Data extracted from a collection
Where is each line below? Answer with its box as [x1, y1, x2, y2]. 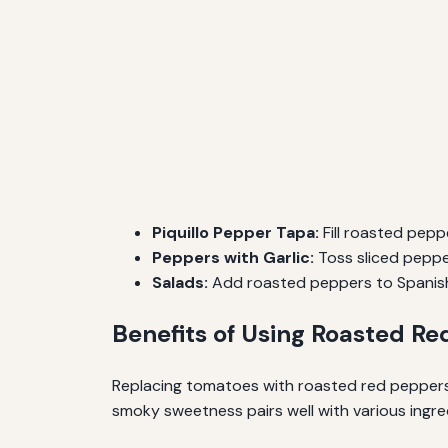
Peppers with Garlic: [152, 246, 314, 268]
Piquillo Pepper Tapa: [152, 221, 319, 243]
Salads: [152, 271, 208, 293]
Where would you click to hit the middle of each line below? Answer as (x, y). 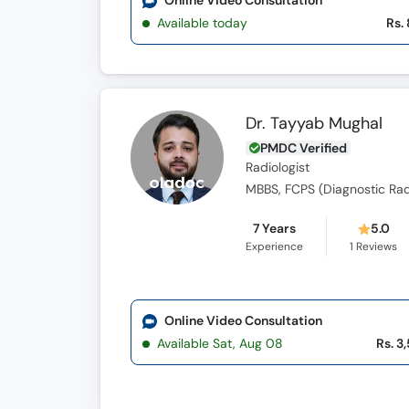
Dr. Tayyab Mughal (315, 123)
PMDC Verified (304, 148)
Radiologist (278, 168)
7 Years (275, 228)
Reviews (376, 246)
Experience (275, 246)
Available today (202, 23)
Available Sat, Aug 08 (220, 343)
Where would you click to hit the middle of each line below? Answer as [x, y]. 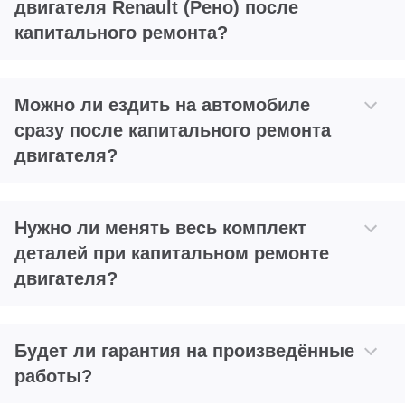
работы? [53, 377]
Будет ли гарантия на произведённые [184, 351]
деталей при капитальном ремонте [172, 254]
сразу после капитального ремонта [173, 131]
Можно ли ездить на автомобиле [162, 105]
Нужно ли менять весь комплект [160, 228]
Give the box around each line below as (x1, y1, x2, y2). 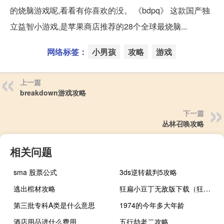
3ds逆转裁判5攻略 (119, 166, 177, 177)
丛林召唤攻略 (162, 118, 204, 128)
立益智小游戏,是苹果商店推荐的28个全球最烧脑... (10, 20, 187, 32)
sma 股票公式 (13, 166, 57, 177)
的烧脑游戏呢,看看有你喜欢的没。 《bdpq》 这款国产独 (10, 4, 210, 16)
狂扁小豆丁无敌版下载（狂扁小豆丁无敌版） (203, 183, 211, 193)
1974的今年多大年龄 (119, 199, 185, 210)
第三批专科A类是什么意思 (13, 199, 95, 210)
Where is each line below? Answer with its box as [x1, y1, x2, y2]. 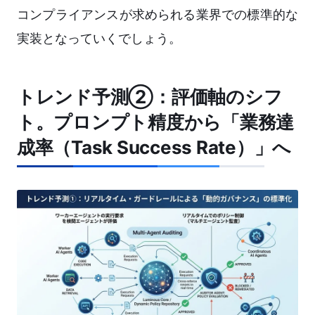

TASK TO CARRY OUT: Your output should consist solely of the lines from the line containing "Answer as (x, y)." through the last line of the entries, verbatim, minus any pictures.

TASK ANSWER:
Where would you click to hit the middle of each line below? Answer as (x, y). 
Dr. Tayyab Mughal (315, 123)
PMDC Verified (304, 148)
Radiologist (278, 168)
7 Years (275, 228)
Reviews (376, 246)
Experience (275, 246)
Available today (202, 23)
Available Sat, Aug 08 (220, 343)
Where would you click to hit the middle of each line below? Answer as [x, y]. 
работы? [53, 377]
Будет ли гарантия на произведённые [184, 351]
деталей при капитальном ремонте [172, 254]
сразу после капитального ремонта [173, 131]
Можно ли ездить на автомобиле [162, 105]
Нужно ли менять весь комплект [160, 228]
Give the box around each line below as (x1, y1, x2, y2). 
3ds逆转裁判5攻略 (119, 166, 177, 177)
丛林召唤攻略 (162, 118, 204, 128)
立益智小游戏,是苹果商店推荐的28个全球最烧脑... (10, 20, 187, 32)
sma 股票公式 (13, 166, 57, 177)
的烧脑游戏呢,看看有你喜欢的没。 《bdpq》 这款国产独 (10, 4, 210, 16)
狂扁小豆丁无敌版下载（狂扁小豆丁无敌版） (203, 183, 211, 193)
1974的今年多大年龄 (119, 199, 185, 210)
第三批专科A类是什么意思 (13, 199, 95, 210)
Where is each line below? Answer with its box as [x1, y1, x2, y2]. 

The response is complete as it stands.